→ **PROBLEM TO SOLVE**
In the records below, repeat exactly the lines between the line holding "Consensus Protocol (6, 207, 151, 228)" and the line holding "MySQL 5.7 changed", inclusive, and drop the pictures.

(Records from a data source)
━━━━━━━━━━━━━━━━
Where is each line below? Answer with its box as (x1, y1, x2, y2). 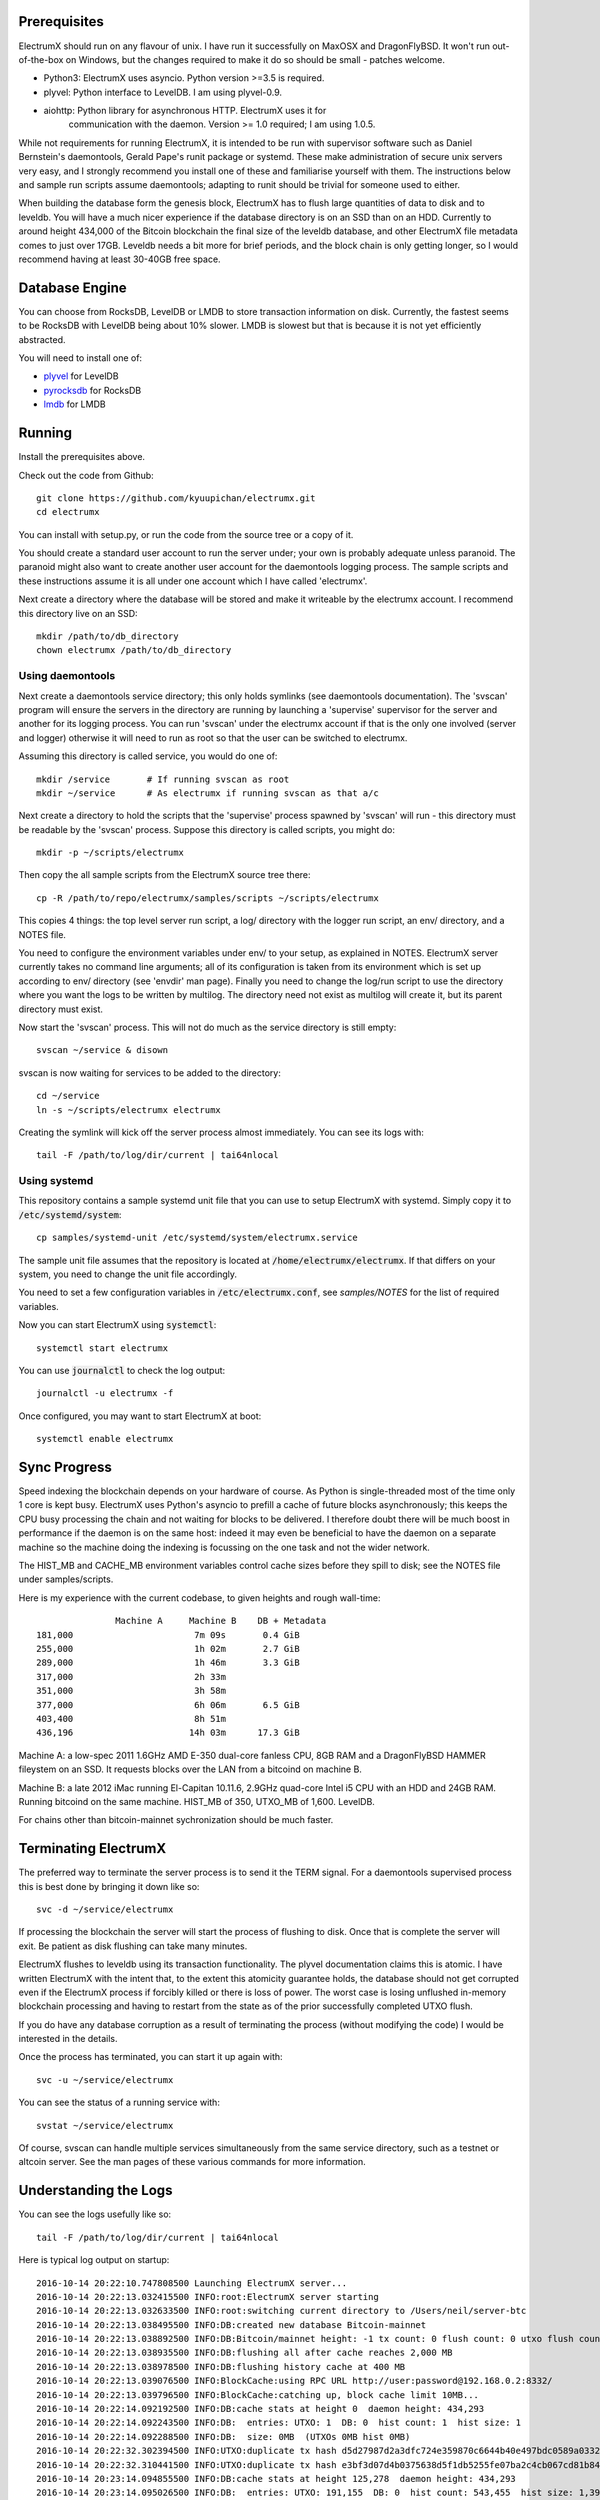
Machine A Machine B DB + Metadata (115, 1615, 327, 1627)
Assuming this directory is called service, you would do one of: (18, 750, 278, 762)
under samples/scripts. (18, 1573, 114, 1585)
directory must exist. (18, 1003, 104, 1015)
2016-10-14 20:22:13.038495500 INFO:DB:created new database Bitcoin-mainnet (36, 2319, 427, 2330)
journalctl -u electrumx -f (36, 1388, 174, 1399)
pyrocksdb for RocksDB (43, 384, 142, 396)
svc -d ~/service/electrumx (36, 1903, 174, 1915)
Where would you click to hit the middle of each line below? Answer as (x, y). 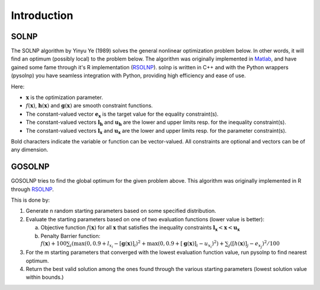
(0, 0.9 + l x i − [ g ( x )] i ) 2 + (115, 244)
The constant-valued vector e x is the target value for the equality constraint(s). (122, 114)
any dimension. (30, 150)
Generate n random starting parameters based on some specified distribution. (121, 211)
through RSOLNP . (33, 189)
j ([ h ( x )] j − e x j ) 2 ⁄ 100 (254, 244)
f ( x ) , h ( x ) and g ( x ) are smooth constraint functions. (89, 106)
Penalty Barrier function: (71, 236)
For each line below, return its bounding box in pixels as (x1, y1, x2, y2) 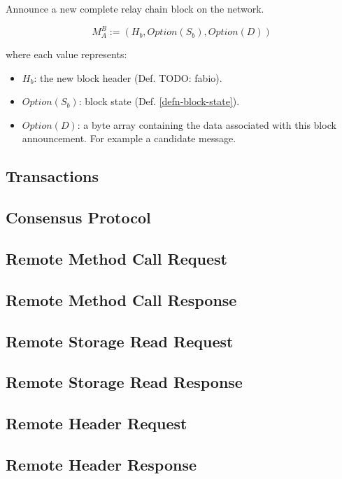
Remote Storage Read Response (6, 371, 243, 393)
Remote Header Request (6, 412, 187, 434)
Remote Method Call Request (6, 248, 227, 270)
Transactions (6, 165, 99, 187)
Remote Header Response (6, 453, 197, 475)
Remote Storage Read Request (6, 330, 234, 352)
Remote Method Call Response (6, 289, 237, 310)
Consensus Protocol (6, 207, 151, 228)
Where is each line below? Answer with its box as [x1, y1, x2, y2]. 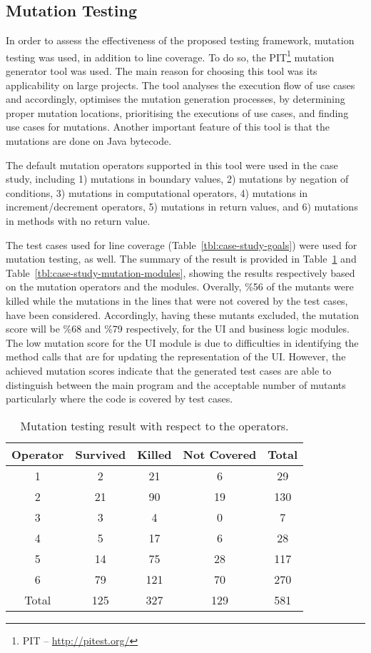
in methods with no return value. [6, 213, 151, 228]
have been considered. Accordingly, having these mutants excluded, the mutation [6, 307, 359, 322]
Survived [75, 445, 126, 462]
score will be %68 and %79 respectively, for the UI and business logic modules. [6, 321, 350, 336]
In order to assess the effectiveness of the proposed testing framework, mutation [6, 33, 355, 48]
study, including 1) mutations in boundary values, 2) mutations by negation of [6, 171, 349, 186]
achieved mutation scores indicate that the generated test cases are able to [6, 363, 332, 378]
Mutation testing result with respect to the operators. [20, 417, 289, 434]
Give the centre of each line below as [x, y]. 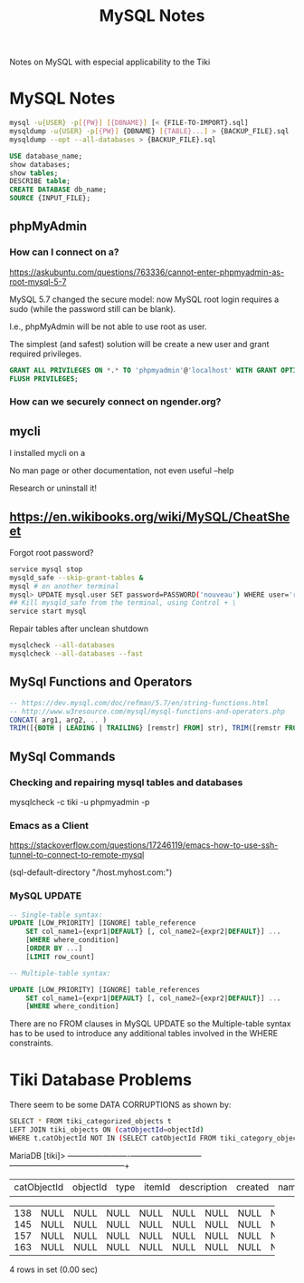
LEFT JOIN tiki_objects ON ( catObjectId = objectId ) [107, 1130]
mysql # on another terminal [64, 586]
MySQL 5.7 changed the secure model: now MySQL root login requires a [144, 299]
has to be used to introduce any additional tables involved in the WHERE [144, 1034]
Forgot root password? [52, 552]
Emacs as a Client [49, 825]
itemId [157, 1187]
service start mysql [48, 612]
━━━━━━━━━━━━━━━━
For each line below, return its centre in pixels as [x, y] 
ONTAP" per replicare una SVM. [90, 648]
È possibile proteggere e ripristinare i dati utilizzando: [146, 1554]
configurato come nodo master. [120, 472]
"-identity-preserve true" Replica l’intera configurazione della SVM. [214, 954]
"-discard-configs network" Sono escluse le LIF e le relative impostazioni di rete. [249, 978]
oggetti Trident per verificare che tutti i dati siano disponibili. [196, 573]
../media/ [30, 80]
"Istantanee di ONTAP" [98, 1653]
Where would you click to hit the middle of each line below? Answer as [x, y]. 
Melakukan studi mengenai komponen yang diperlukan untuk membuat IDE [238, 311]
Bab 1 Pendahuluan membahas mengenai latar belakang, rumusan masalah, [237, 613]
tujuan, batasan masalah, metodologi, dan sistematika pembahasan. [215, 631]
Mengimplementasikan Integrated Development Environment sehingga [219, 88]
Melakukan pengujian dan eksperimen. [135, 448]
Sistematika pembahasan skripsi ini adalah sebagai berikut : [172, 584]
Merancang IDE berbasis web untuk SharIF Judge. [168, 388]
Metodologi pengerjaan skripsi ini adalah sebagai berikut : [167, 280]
━━━━━━━━━━━━━━━━
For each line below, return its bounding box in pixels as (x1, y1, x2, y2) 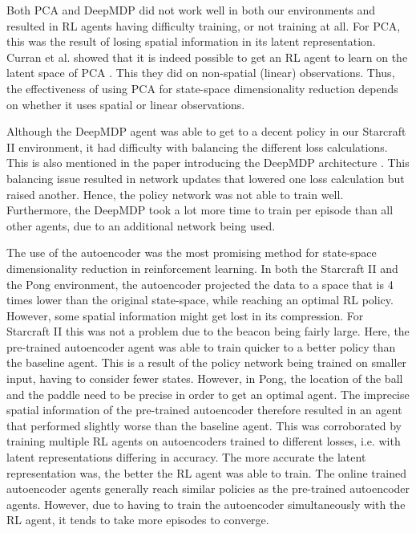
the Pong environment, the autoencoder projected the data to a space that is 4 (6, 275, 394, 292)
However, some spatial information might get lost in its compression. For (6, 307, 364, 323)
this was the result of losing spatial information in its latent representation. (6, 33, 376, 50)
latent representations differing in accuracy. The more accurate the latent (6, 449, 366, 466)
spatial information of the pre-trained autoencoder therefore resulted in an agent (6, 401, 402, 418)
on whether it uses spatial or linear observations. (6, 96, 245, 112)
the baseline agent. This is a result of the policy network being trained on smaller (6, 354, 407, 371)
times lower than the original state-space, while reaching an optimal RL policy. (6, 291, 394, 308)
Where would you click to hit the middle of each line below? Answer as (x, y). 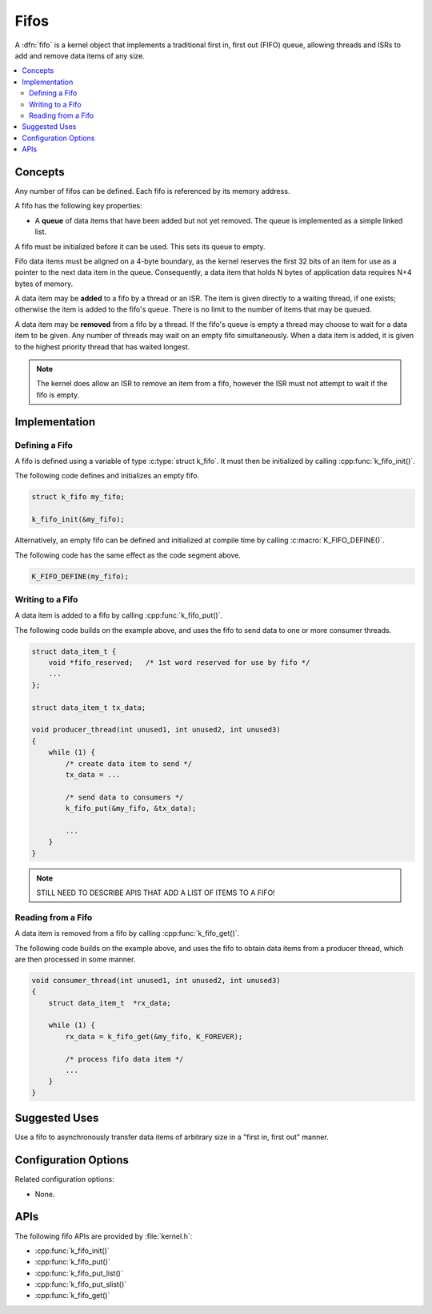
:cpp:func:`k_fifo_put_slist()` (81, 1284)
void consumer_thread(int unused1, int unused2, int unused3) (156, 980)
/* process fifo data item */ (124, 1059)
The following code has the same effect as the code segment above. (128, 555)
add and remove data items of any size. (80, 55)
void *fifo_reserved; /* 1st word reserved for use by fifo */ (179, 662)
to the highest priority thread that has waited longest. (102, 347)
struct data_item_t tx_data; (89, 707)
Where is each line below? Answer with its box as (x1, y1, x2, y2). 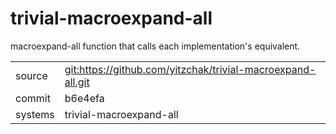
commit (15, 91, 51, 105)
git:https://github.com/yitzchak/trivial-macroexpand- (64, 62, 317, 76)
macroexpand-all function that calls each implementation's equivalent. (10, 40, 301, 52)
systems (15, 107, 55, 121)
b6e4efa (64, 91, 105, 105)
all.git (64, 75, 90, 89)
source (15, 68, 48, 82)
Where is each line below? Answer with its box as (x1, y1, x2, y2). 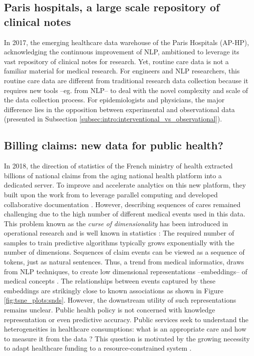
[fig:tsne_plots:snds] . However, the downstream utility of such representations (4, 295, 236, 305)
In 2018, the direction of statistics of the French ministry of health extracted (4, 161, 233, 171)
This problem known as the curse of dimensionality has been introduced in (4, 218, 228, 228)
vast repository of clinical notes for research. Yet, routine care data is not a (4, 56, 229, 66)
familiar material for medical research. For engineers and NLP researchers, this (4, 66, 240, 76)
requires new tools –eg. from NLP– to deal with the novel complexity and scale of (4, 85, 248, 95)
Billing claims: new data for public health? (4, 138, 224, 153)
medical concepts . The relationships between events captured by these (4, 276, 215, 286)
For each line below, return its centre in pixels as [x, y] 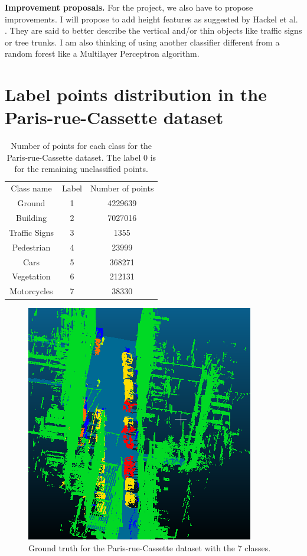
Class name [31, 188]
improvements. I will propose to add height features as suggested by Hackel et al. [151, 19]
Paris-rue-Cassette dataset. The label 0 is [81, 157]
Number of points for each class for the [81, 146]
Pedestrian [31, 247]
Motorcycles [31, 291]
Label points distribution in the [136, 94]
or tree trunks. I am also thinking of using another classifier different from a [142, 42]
━━━━━━━━━━━━━━━━
→ **EXERCISE RESULT**
Consensus Protocol (6, 207, 151, 228)
Where is each line below? Answer with its box as [x1, y1, x2, y2]. 
in methods with no return value. [6, 213, 151, 228]
have been considered. Accordingly, having these mutants excluded, the mutation [6, 307, 359, 322]
Survived [75, 445, 126, 462]
score will be %68 and %79 respectively, for the UI and business logic modules. [6, 321, 350, 336]
In order to assess the effectiveness of the proposed testing framework, mutation [6, 33, 355, 48]
study, including 1) mutations in boundary values, 2) mutations by negation of [6, 171, 349, 186]
achieved mutation scores indicate that the generated test cases are able to [6, 363, 332, 378]
Mutation testing result with respect to the operators. [20, 417, 289, 434]
Give the centre of each line below as [x, y]. 
LEFT JOIN tiki_objects ON ( catObjectId = objectId ) [107, 1130]
mysql # on another terminal [64, 586]
MySQL 5.7 changed the secure model: now MySQL root login requires a [144, 299]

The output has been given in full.